Spring AI 1.0 shipped in May 2025. The 1.1 follow-up added full MCP integration, 20+ AI model backends, and a structured Advisors API for RAG and conversation memory. For the first time, Java developers can build AI agents that feel genuinely native — no Python sidecar, no LangChain wrapper, no second deployment.
Java developers have been building enterprise backends for decades. Now that AI agents are becoming first-class production components — not experiments, not demos — the question is whether those same developers need to learn Python, adopt LangChain, and maintain a sidecar service just to add intelligence to their applications. Spring AI 1.1 is the most complete answer the JVM has offered: no, you don’t.
Spring AI 1.1 GA shipped on November 12, 2025, after a development cycle that accumulated over 850 improvements across five milestone builds and an RC. The headline features are Model Context Protocol integration, a matured Advisors API, structured output converters, and an expanded set of model backends. Together they add up to something the Java ecosystem hasn’t had before: a full-featured AI agent framework that integrates naturally with Spring Boot, Spring Security, Micrometer, and the rest of the Spring portfolio. Let’s unpack what that means in practice.

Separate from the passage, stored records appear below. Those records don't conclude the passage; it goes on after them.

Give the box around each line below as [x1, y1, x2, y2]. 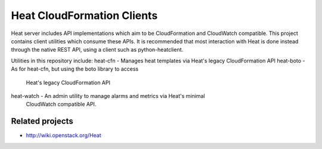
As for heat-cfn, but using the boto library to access [11, 65, 139, 72]
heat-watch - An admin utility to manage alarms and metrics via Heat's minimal [11, 92, 205, 99]
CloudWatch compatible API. [26, 101, 97, 108]
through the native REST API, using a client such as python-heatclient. [11, 46, 184, 53]
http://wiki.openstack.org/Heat [26, 132, 101, 139]
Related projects [11, 116, 74, 126]
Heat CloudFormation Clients [11, 9, 158, 22]
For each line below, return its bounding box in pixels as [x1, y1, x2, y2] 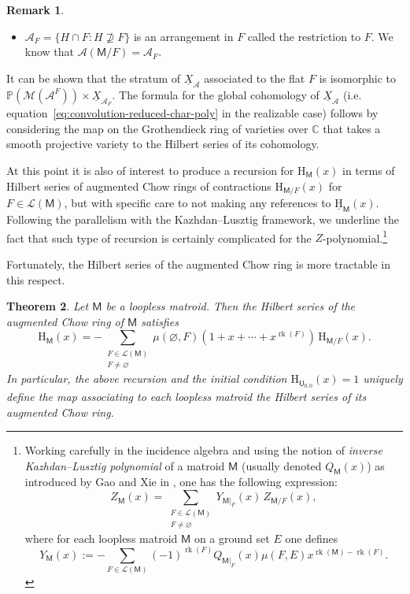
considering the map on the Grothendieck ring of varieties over [6, 120, 308, 136]
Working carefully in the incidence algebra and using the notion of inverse [24, 442, 382, 458]
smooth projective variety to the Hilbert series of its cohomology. [6, 136, 320, 152]
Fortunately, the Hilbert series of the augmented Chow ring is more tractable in [6, 255, 390, 272]
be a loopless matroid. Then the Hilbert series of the [105, 298, 355, 314]
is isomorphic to [319, 69, 397, 86]
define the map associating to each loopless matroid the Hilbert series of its [6, 388, 367, 404]
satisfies [141, 313, 179, 329]
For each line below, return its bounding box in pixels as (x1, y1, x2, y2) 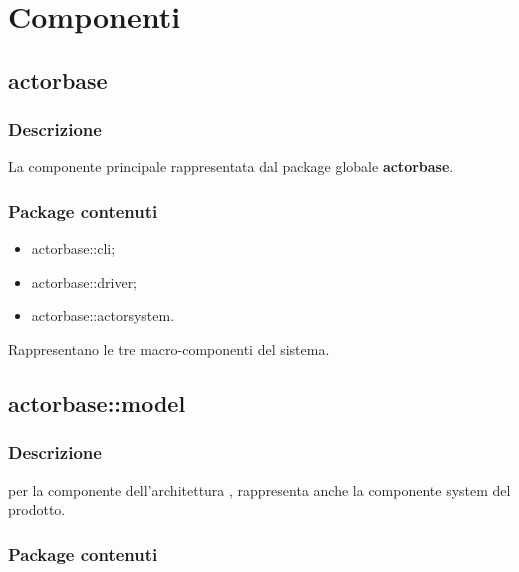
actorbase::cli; (31, 238, 116, 259)
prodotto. (8, 499, 66, 520)
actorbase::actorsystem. (31, 305, 175, 326)
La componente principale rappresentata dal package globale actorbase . (8, 156, 454, 177)
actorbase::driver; (31, 271, 138, 292)
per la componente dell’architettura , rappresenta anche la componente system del (8, 479, 511, 500)
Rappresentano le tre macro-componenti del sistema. (8, 338, 330, 359)
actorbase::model (8, 387, 186, 418)
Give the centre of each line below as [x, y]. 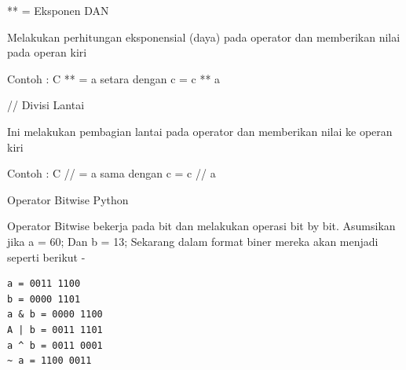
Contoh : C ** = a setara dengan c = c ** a [114, 78]
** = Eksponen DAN [58, 10]
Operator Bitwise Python [68, 199]
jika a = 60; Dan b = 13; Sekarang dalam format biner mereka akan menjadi [193, 241]
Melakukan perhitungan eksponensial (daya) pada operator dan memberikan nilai [204, 37]
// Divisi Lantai [46, 105]
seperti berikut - [46, 256]
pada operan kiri [47, 52]
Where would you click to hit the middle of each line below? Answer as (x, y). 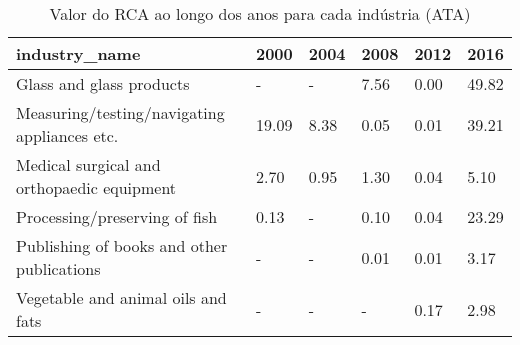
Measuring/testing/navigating (120, 112)
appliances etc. (67, 135)
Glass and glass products (103, 83)
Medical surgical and (88, 164)
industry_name (78, 53)
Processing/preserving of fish (117, 216)
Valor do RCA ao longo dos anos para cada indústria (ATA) (260, 13)
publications (58, 268)
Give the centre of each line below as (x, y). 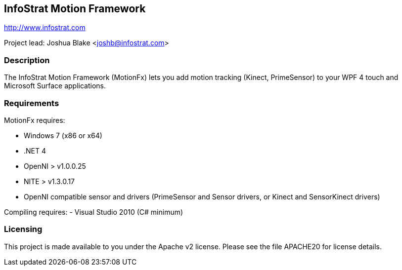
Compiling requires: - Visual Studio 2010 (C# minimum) (94, 212)
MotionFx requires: (35, 120)
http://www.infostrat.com (45, 28)
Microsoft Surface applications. (55, 86)
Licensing (23, 229)
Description (27, 60)
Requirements (32, 103)
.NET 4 (35, 151)
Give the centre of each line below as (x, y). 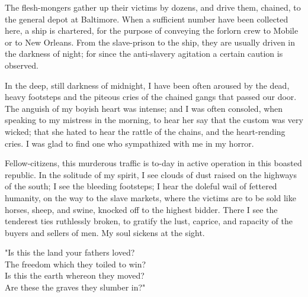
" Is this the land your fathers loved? (70, 252)
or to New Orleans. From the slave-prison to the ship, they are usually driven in (150, 42)
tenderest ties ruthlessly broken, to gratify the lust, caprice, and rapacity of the (149, 221)
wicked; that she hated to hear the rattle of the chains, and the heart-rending (145, 131)
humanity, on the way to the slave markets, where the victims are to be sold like (150, 197)
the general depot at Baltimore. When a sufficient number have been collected (147, 19)
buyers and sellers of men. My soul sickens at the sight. (105, 232)
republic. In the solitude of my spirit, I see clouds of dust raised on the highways (151, 174)
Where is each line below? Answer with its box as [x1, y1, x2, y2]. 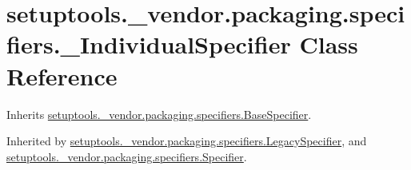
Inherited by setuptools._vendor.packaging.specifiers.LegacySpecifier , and [6, 132, 367, 149]
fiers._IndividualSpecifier [6, 28, 291, 61]
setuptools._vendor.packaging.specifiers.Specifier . [6, 148, 247, 164]
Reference [6, 59, 118, 92]
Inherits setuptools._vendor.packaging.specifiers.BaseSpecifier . [6, 105, 312, 122]
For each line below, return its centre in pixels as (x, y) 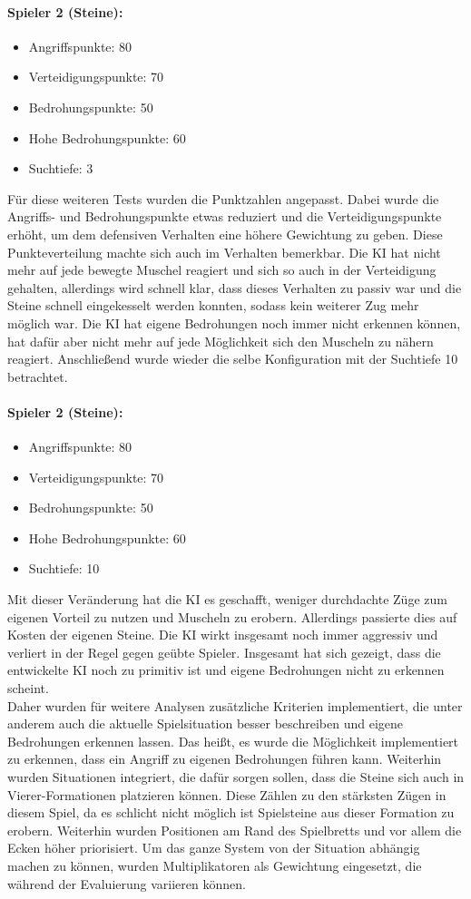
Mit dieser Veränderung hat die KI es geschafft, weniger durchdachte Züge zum (227, 599)
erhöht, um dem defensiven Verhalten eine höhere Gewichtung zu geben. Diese (225, 234)
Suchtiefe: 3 (61, 168)
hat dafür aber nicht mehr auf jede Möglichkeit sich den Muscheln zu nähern (221, 341)
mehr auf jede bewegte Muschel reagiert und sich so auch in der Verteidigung (222, 270)
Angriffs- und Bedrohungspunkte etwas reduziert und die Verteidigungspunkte (225, 216)
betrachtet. (38, 376)
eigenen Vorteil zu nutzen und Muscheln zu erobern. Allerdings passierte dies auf (232, 616)
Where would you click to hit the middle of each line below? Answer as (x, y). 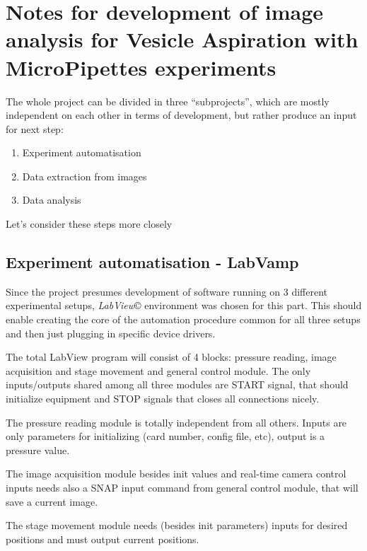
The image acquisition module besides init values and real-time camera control (176, 474)
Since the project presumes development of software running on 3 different (167, 291)
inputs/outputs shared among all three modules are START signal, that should (177, 384)
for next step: (35, 128)
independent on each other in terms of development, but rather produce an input (181, 115)
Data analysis (52, 200)
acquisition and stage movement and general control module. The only (158, 370)
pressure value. (38, 449)
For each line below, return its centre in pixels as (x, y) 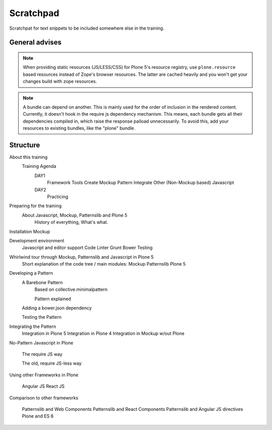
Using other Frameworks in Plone (44, 375)
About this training (28, 157)
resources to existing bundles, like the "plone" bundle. (79, 128)
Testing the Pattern (42, 317)
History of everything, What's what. (71, 222)
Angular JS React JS (43, 386)
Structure (25, 145)
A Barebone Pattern (42, 282)

1. The Python Tax — and Why It Exists
The phrase “Python tax” captures something real that Java and Kotlin teams deal with daily. Most AI tooling — LangChain, LlamaIndex, AutoGen, CrewAI — was built in Python because the early ML ecosystem lived there. As a result, Java teams adding AI capabilities to their services face a common set of choices: wrap a Python microservice and add an inter-process boundary to every AI call, run a sidecar container that the Java service depends on, or accept a JavaScript SDK that doesn’t fit enterprise architecture patterns.
Each option adds operational complexity, introduces latency at the inter-service boundary, fragments observability across two runtimes, and creates deployment coupling that engineering teams actively try to avoid. Additionally, Spring Security, Spring Data, and the broader Spring ecosystem simply don’t apply to a Python sidecar — so enterprise cross-cutting concerns like authentication, authorisation, audit logging, and distributed tracing have to be re-implemented or bridged.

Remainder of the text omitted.